Tasto dolente, la giustizia. Il Pnrr dello scorso governo elenca già una serie di misure — il completamento della digitalizzazione del processo civile e di quello penale; lo smaltimento del contenzioso tributario pendente in Cassazione —, ma non fa mistero, prudentemente, di non considerare l’elenco esaustivo, si richiama alle riforme di processo civile e penale pendenti nelle commissioni parlamentari di Camera e Senato e, anzi, apre all’eventuale adozione di nuovi provvedimenti, se del caso con lo strumento del decreto legge (un espediente che andrà visto quanto sarà in linea con l’agenda Draghi, chiaro nel porre la vasta maggioranza parlamentare di fronte alle sue responsabilità).

Altri tempi, quelli in cui sul nodo della giustizia un governo capiva di essere al capolinea. Adesso, un restyling del capitolo giustizia nel Pnrr è tutto nelle mani e nella volontà della ministra Marta Cartabia, nuova inquilina di via Arenula.

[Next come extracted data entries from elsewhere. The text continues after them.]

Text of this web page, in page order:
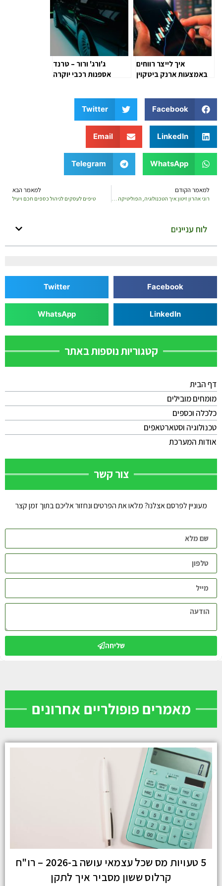
איך לייצר רווחים
באמצעות ארנק ביטקוין
ג'ורג' ורור – טרנד
אספנות רכבי יוקרה
Facebook
Twitter
LinkedIn
Email
WhatsApp
Telegram
למאמר הקודם למאמר הבא
טיפים לעסקים לניהול כספים חכם ויעיל
לוח עניינים
Facebook
Twitter
LinkedIn
WhatsApp
קטגוריות נוספות באתר
דף הבית
מומחים מובילים
כלכלה וכספים
טכנולוגיה וסטארטאפים
אודות המערכת
צור קשר
מעוניין לפרסם אצלנו? מלאו את הפרטים ונחזור אליכם בתוך זמן קצר
שליחה
מאמרים פופולריים אחרונים
5 טעויות מס שכל עצמאי עושה ב-2026 – רו"ח
קרלוס ששון מסביר איך לתקן
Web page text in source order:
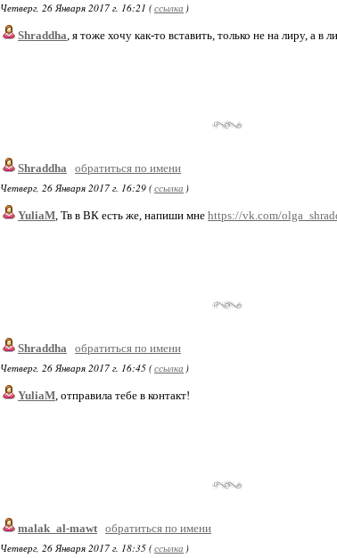
Четверг, 26 Января 2017 г. 16:21 (ссылка )
Shraddha, я тоже хочу как-то вставить, только не на лиру, а в
Shraddha
обратиться по имени
Четверг, 26 Января 2017 г. 16:29 (ссылка )
YuliaM, Тв в ВК есть же, напиши мне https://vk.com/
Shraddha
обратиться по имени
Четверг, 26 Января 2017 г. 16:45 (ссылка )
YuliaM, отправила тебе в контакт!
malak_al-mawt обратиться по имени
Четверг, 26 Января 2017 г. 18:35 (ссылка )
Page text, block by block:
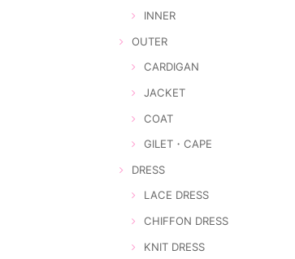
INNER
OUTER
CARDIGAN
JACKET
COAT
GILET・CAPE
DRESS
LACE DRESS
CHIFFON DRESS
KNIT DRESS

Ma non ci sono solo riforme su cui il testo del governo Conte prende tempo. Nella bozza di gennaio mancano anche degli ancoraggi solidi e molto cari alla Commissione europea di Ursula von der Leyen, riferimenti irrinunciabili che arrivano direttamente dal testo del regolamento europeo sul Dispositivo di ripresa e resilienza (RRF, nell’acronimo inglese). Un’assenza che si trasforma nella prima grana per il nuovo ministro della Transizione ecologica Roberto Cingolani, chiamato al fronte nella predisposizione del Pnrr versione Draghi. Lo schema del Senato fa infatti notare che il piano del precedente esecutivo non fornisce indicazioni “in merito alle risorse finalizzate a garantire il raggiungimento dell’obiettivo minimo di spesa definito a livello europeo per la transizione verde”. Parliamo del target del 37% di fondi del Recovery Plan che in ogni Paese membro devono essere impiegati per la green transition. Per l’Italia, una cifra di oltre 77 miliardi di euro.

Adesso la palla è nel campo del nuovo governo che, pur mantenendone l’impianto complessivo organizzato attorno alle Missioni che caratterizzano Next Generation EU, potrà far tesoro dei rilievi del servizio studi – uno stile di lavoro senz’altro familiare per il neopremier – nella discussione sul maquillage del piano italiano di ripresa e resilienza.

Gli Stati membri hanno tempo fino al 30 aprile per presentare le loro bozze alla Commissione europea, con cui è tuttavia già in corso un dialogo, presieduto dalla task force dedicata istituita in seno al segretariato generale di Bruxelles. La Commissione avrà poi 8 settimane per la valutazione del piano.

L’ottenimento della prima tranche di pagamenti anticipati – pari al 13% del totale – sembra pacifico e si basa sulle promesse contenute nel Piano nazionale; i mal di pancia potrebbero arrivare presto, però, di fronte alle successive difficoltà nell’implementazione delle Country Specific Recommendations  rivolte all’Italia e spingersi fino al congelamento temporaneo dei fondi spettanti al nostro Paese (il 70% dei quali sono da spendere tra 2021 e 2022). Secondo lo speciale freno d’emergenza voluto, infatti, come garanzia dai Paesi cosiddetti frugali in estate, quando lo strumento ha visto la luce, in caso di dubbio, ciascuno Stato membro ha 4 settimane per bloccare la decisione di erogare i fondi di Next Generation EU, deferendo la questione al Consiglio europeo, il vertice politico dell’Ue dove siedono premier e presidenti.